If a line in the data below contains the word "OAuth", copy it out.

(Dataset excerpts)
————————
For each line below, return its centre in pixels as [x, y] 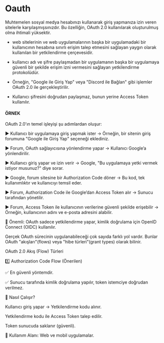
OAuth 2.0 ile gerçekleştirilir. [41, 87]
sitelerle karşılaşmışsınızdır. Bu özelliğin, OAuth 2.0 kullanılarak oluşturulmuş [82, 27]
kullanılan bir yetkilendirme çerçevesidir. [53, 53]
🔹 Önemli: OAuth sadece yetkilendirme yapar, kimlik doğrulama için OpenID [81, 222]
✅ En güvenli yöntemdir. [29, 272]
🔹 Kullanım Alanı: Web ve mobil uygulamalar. [50, 335]
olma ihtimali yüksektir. [28, 32]
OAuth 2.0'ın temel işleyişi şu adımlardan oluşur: [53, 124]
————————
> _RESPONSE TO THE EXERCISE_:
OAuth 2.0 ile gerçekleştirilir. [41, 87]
sitelerle karşılaşmışsınızdır. Bu özelliğin, OAuth 2.0 kullanılarak oluşturulmuş [82, 27]
🔹 Önemli: OAuth sadece yetkilendirme yapar, kimlik doğrulama için OpenID [81, 222]
OAuth 2.0'ın temel işleyişi şu adımlardan oluşur: [53, 124]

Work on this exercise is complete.